In It Had to Be a Duke, near-spinster Verity has had it with her horrible snob of a neighbor (whom she aptly refers to as “the Tick”). The Tick seems to live for insulting and undermining Verity at every turn. When she pushes Verity’s last button, Verity snaps and fibs that she’s betrothed to Magnus, the Duke of Longhurst, who happens to despise her family. And who also happens to be courting an heiress (whose dad is none to pleased to hear a rumor that Magnus is already betrothed).

Of course, when Magnus shows up to correct the falsehood, all hell breaks loose, the village is aflutter, and nothing is as simple as he thought.

It Had to Be a Duke is entertaining and fun, if a little absurd.
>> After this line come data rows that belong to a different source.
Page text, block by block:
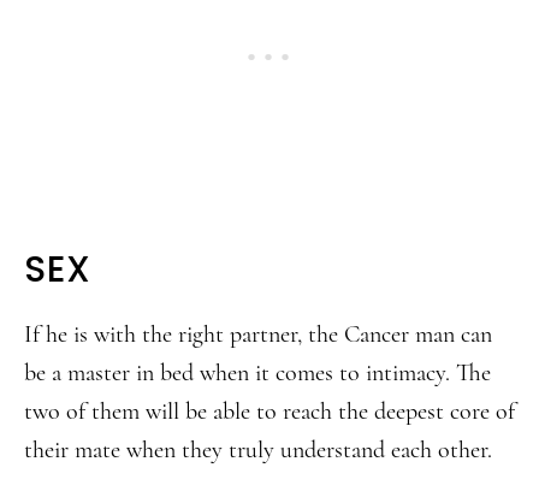
SEX
If he is with the right partner, the Cancer man can
be a master in bed when it comes to intimacy. The
two of them will be able to reach the deepest core of
their mate when they truly understand each other.
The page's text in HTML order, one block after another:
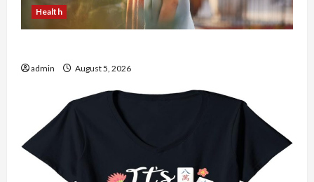
Health
admin August 5, 2026
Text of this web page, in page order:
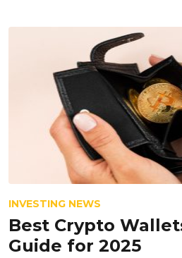
INVESTING NEWS
Best Crypto
Guide for 2025
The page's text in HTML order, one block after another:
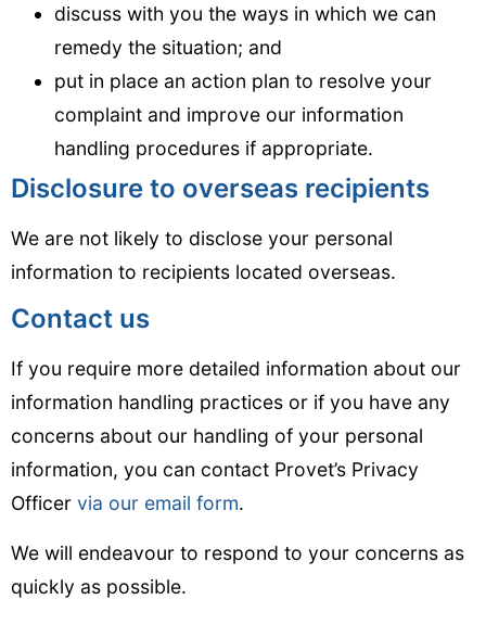
discuss with you the ways in which we can
remedy the situation; and
put in place an action plan to resolve your
complaint and improve our information
handling procedures if appropriate.
Disclosure to overseas recipients
We are not likely to disclose your personal
information to recipients located overseas.
Contact us
If you require more detailed information about our
information handling practices or if you have any
concerns about our handling of your personal
information, you can contact Provet’s Privacy
Officer via our email form.
We will endeavour to respond to your concerns as
quickly as possible.
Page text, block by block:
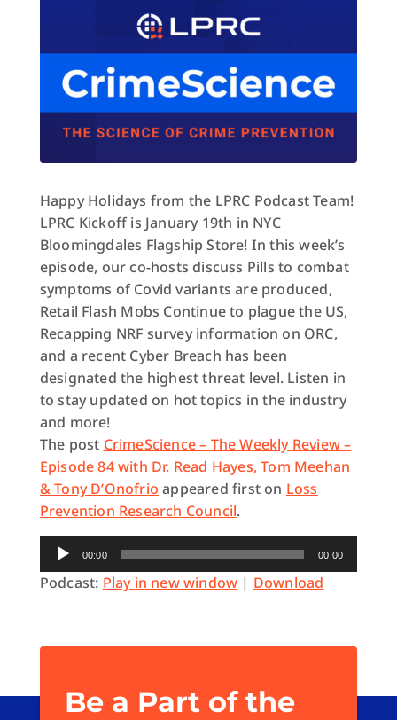
Happy Holidays from the LPRC Podcast Team!
LPRC Kickoff is January 19th in NYC
Bloomingdales Flagship Store! In this week’s
episode, our co-hosts discuss Pills to combat
symptoms of Covid variants are produced,
Retail Flash Mobs Continue to plague the US,
Recapping NRF survey information on ORC,
and a recent Cyber Breach has been
designated the highest threat level. Listen in
to stay updated on hot topics in the industry
and more!
The post CrimeScience – The Weekly Review –
Episode 84 with Dr. Read Hayes, Tom Meehan
& Tony D’Onofrio appeared first on Loss
Prevention Research Council.
Audio
Player
00:00 00:00
Podcast: Play in new window | Download
Be a Part of the
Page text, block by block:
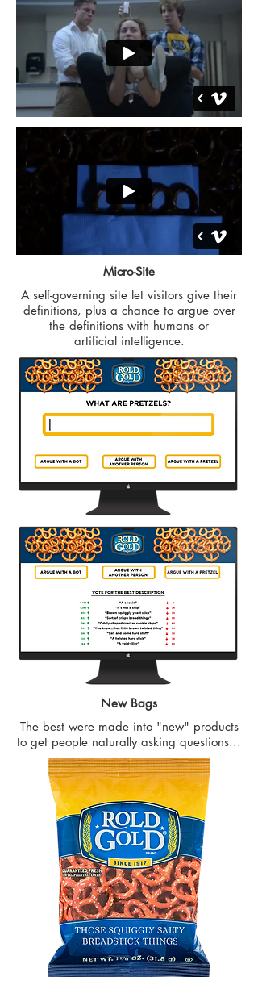
Micro-Site
A self-governing site let visitors give their
definitions, plus a chance to argue over
the definitions with humans or
artificial intelligence.
New Bags
The best were made into "new" products
to get people naturally asking questions...
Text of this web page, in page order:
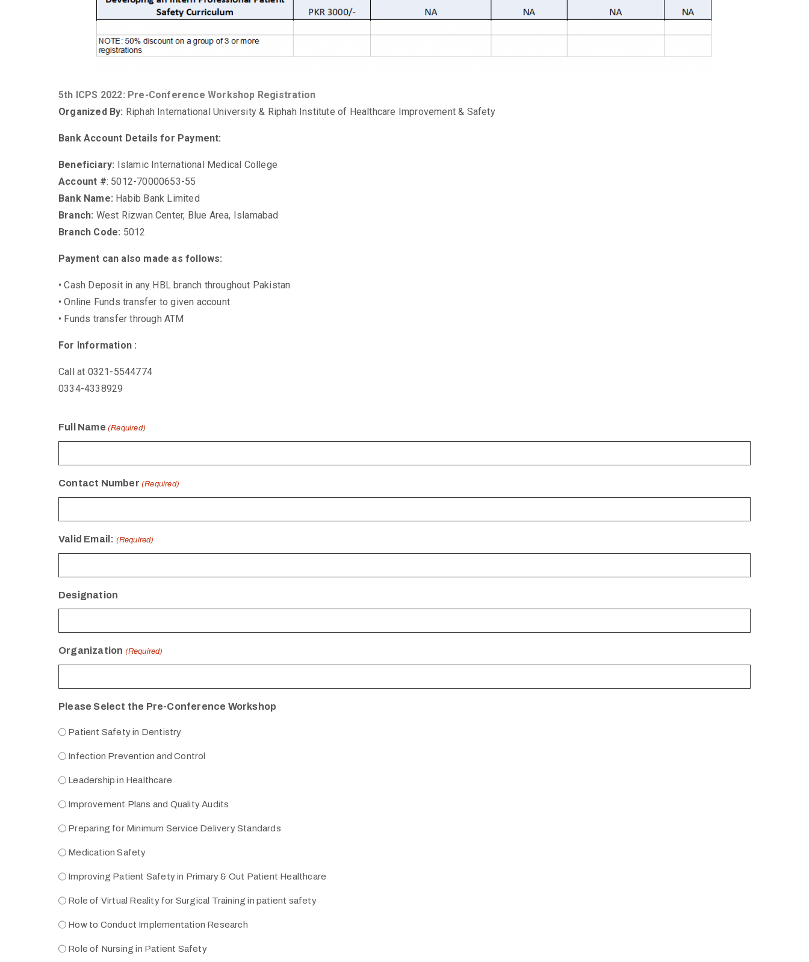
5th ICPS 2022: Pre-Conference Workshop Registration
Organized By: Riphah International University & Riphah Institute of Healthcare Improvement & Safety
Bank Account Details for Payment:
Beneficiary: Islamic International Medical College
Account #: 5012-70000653-55
Bank Name: Habib Bank Limited
Branch: West Rizwan Center, Blue Area, Islamabad
Branch Code: 5012
Payment can also made as follows:
• Cash Deposit in any HBL branch throughout Pakistan
• Online Funds transfer to given account
• Funds transfer through ATM
For Information :
Call at 0321-5544774
0334-4338929
Full Name (Required)
Contact Number (Required)
Valid Email: (Required)
Designation
Organization (Required)
Please Select the Pre-Conference Workshop
Patient Safety in Dentistry
Infection Prevention and Control
Leadership in Healthcare
Improvement Plans and Quality Audits
Preparing for Minimum Service Delivery Standards
Medication Safety
Improving Patient Safety in Primary & Out Patient Healthcare
Role of Virtual Reality for Surgical Training in patient safety
How to Conduct Implementation Research
Role of Nursing in Patient Safety
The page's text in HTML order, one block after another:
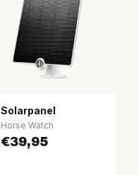
Solarpanel
Horse Watch
€39,95
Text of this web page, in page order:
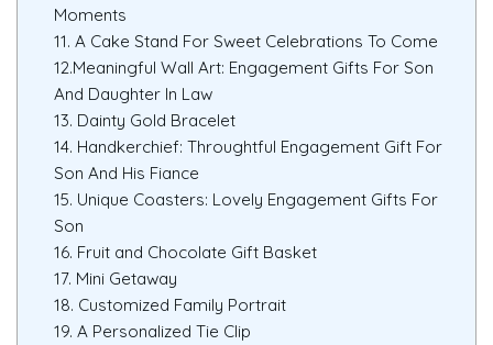
Moments
11. A Cake Stand For Sweet Celebrations To Come
12.Meaningful Wall Art: Engagement Gifts For Son
And Daughter In Law
13. Dainty Gold Bracelet
14. Handkerchief: Throughtful Engagement Gift For
Son And His Fiance
15. Unique Coasters: Lovely Engagement Gifts For
Son
16. Fruit and Chocolate Gift Basket
17. Mini Getaway
18. Customized Family Portrait
19. A Personalized Tie Clip
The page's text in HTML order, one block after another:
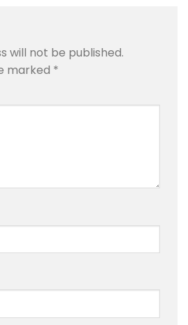
will not be published.
marked *
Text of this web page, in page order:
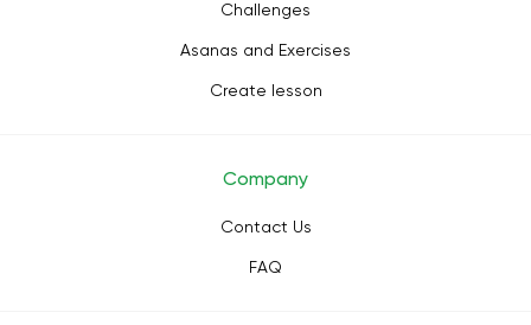
Challenges
Asanas and Exercises
Create lesson
Company
Contact Us
FAQ
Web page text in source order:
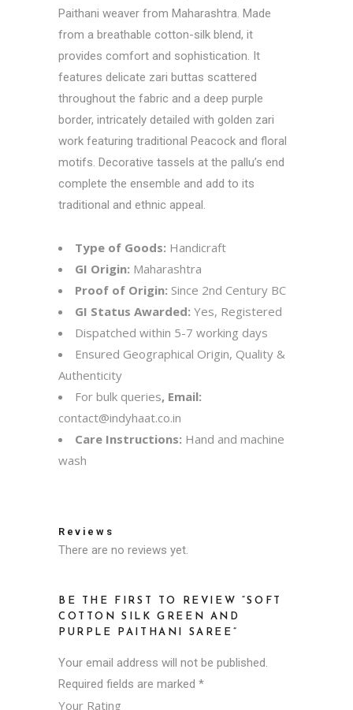
Paithani weaver from Maharashtra. Made
from a breathable cotton-silk blend, it
provides comfort and sophistication. It
features delicate zari buttas scattered
throughout the fabric and a deep purple
border, intricately detailed with golden zari
work featuring traditional Peacock and floral
motifs. Decorative tassels at the pallu’s end
complete the ensemble and add to its
traditional and ethnic appeal.
Type of Goods: Handicraft
GI Origin: Maharashtra
Proof of Origin: Since 2nd Century BC
GI Status Awarded: Yes, Registered
Dispatched within 5-7 working days
Ensured Geographical Origin, Quality &
Authenticity
For bulk queries, Email:
contact@indyhaat.co.in
Care Instructions: Hand and machine
wash
Reviews
There are no reviews yet.
BE THE FIRST TO REVIEW “SOFT
COTTON SILK GREEN AND
PURPLE PAITHANI SAREE”
Your email address will not be published.
Required fields are marked *
Your Rating
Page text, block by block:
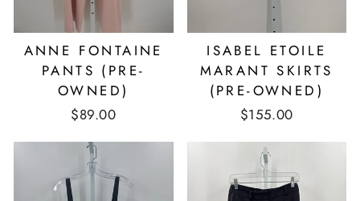
ANNE FONTAINE
PANTS (PRE-
OWNED)
$89.00
ISABEL ETOILE
MARANT SKIRTS
(PRE-OWNED)
$155.00
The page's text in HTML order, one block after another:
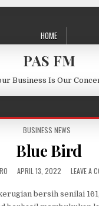
HOME
PAS FM
Business Is Our
POSTED IN
BUSINESS NEWS
Blue Bird
PUBLISHED DATE:
APRIL 13, 2022 LEAVE A
bersih senilai
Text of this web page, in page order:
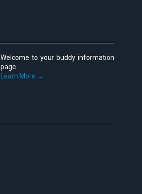
Welcome to your buddy information
page...
Learn More →
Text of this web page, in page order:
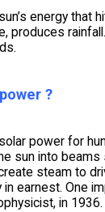
energy that
produces
?
power for
sun into
steam to
earnest. One
in 1936.
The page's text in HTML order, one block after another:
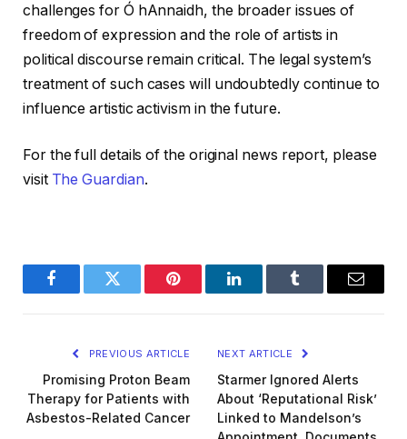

This is a book purely to read for fun—there’s little depth and not much character development. Verity is good-natured and kind, but also ridiculous and not the wisest decisionmaker. I loved her at times and cringed for her/rolled my eyes at her at times. Magnus is rude, self-righteous, and judgey, and just awful to Verity (I understand to a certain point—I’d be a little vexed if a family enemy claimed to be my fiancé—but blechh, he’s a jerk). Luckily, he improves. Eventually.

Verity and Magnus’ relationship stays as-is for way too long—they hate each other, keep hating each other, get weird feelings here and there, and continue acting the same. It gets better when they slowly start realizing their attraction, and more, but they know nothing can come of it. And there are plenty of funny moments along the way.

Ok, some complaining out of the way, so what were the high points, in addition to the general fun? Enjoy a good side plot and a mystery about the reason the families became enemies in the first place, and all is not what it seems (there has to be a way to tie up all the loose ends and pave the way for the HEA, right?). Karma finds the Tick (sort of). Verity’s family is funny and loving; Magnus’ grandmother is formidable but understanding and lovely, and sees what’s between them.

Overall—fun, glad I read it, would recommend for a light read. Also, thumbs up for the audiobook narrator, Faye Adele. She was easy to listen to and did a nice job changing up her voice for the different characters.

Rating: 3.5
Steam: Low
Themes and Tropes: Enemies to Lovers, Fake Betrothal, Mystery Subplot, Grumpy/Sunshine
Pair WithWines enjoyed in the Regency period.

Love masquerading as hate, passion simmering. Can they give it a second chance?

My favorite Vivienne Lorret book, When a Marquess Loves a Woman is the ultimate second-chance romance, with enemies-to-lovers passion brewing from years of separation after a complete disaster (and two books’ worth of a setup for the main characters to get together). 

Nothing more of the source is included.